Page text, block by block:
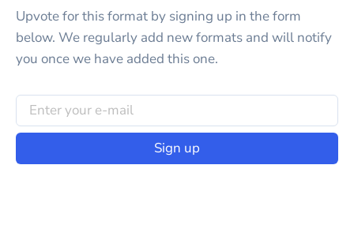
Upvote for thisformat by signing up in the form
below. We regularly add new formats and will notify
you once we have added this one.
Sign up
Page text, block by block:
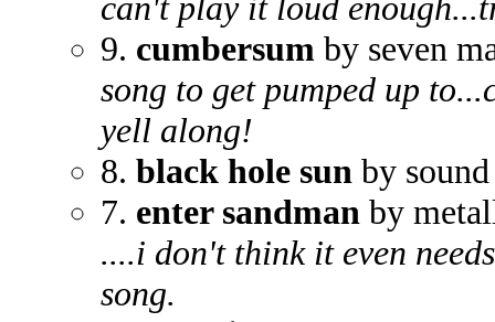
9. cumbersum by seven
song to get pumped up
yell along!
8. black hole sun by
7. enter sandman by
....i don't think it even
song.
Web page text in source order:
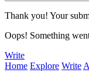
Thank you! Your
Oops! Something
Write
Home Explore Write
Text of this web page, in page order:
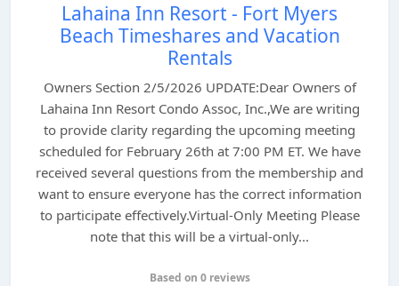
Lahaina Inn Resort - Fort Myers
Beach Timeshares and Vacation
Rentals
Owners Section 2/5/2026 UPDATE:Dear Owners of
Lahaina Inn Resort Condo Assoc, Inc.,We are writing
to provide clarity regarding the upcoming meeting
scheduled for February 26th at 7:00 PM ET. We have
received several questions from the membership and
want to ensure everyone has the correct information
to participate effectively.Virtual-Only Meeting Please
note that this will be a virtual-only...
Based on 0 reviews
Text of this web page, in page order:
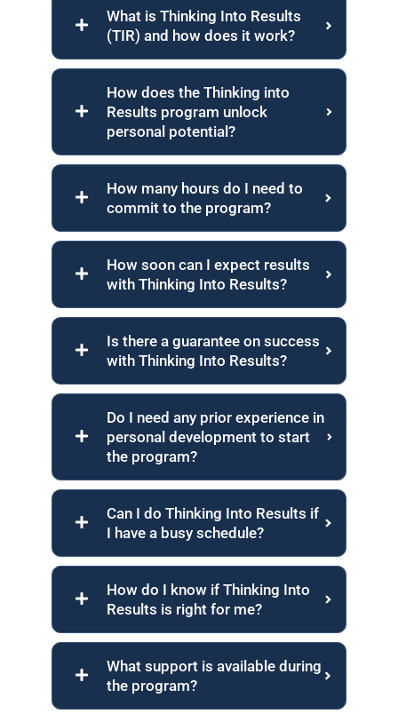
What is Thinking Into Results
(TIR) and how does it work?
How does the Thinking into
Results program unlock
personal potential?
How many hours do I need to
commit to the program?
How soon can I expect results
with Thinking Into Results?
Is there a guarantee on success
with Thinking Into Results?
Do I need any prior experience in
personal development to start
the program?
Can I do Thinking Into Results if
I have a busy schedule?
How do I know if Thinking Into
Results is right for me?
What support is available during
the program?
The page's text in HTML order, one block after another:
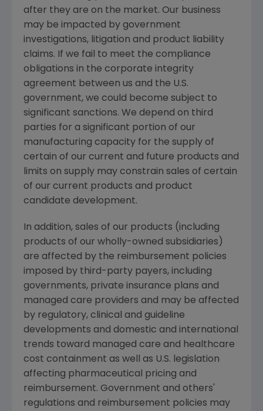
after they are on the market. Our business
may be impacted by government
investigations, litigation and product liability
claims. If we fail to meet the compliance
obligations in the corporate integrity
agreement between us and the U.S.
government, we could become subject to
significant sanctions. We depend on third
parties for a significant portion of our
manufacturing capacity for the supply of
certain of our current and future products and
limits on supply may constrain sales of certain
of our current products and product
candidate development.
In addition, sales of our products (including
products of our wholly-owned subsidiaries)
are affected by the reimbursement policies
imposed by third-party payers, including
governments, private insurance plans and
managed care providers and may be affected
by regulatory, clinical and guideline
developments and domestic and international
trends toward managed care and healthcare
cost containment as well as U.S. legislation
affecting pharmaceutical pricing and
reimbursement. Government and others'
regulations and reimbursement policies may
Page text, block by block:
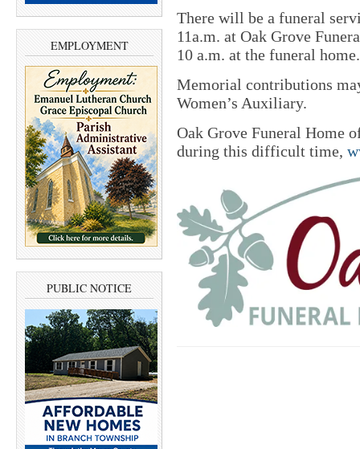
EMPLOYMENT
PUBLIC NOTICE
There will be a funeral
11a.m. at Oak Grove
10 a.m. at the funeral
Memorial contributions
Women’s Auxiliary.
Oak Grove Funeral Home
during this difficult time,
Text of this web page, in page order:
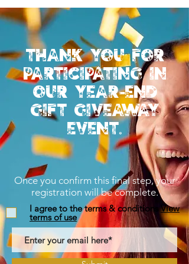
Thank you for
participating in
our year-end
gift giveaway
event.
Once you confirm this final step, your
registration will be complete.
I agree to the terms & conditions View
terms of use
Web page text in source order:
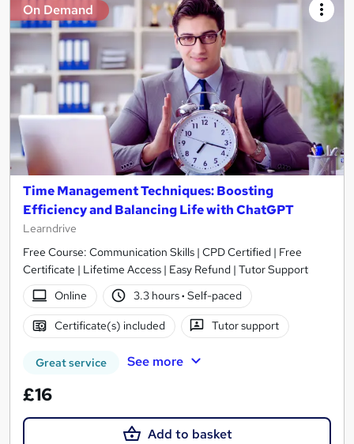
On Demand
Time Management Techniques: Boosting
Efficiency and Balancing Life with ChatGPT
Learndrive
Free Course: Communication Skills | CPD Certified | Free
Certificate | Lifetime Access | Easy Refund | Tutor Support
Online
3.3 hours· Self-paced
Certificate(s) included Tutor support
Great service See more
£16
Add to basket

---

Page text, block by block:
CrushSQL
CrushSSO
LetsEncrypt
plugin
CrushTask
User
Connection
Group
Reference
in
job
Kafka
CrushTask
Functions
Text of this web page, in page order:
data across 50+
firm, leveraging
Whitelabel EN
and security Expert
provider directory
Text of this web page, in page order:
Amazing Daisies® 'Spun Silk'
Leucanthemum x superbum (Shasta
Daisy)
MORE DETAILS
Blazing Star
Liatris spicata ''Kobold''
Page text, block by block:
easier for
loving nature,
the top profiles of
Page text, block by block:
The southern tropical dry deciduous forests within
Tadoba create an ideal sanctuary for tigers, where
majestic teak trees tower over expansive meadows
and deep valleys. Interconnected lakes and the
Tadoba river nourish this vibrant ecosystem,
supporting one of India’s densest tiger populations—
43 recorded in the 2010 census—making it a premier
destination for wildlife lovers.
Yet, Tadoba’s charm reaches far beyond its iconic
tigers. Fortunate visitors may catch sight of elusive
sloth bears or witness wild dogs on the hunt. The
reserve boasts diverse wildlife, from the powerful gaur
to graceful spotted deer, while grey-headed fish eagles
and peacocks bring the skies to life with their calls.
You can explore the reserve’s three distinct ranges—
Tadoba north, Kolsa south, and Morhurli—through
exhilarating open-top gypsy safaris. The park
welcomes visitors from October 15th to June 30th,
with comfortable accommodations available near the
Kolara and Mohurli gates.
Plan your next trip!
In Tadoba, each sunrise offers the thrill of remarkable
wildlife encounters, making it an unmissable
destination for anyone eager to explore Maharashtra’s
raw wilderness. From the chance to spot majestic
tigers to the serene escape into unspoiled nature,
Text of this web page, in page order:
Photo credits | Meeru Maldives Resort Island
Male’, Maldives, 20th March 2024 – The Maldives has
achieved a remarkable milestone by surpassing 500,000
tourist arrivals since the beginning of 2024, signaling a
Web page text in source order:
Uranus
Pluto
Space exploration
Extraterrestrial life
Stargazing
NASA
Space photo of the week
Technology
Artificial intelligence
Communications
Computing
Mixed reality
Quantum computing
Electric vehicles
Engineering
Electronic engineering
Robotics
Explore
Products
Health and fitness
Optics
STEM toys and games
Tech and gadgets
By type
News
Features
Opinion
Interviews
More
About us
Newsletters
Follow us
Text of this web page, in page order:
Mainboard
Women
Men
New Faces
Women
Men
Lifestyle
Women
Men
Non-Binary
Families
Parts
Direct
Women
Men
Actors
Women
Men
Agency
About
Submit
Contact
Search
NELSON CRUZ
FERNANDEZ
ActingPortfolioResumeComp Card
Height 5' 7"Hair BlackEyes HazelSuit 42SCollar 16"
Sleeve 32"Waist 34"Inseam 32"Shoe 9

WHAT TO WORK ON
What lines in the material above hold the word "Resort"? Pull them out.

ANSWER TO THIS TASK
Lahaina Inn Resort - Fort Myers
Lahaina Inn Resort Condo Assoc, Inc.,We are writing
Photo credits | Meeru Maldives Resort Island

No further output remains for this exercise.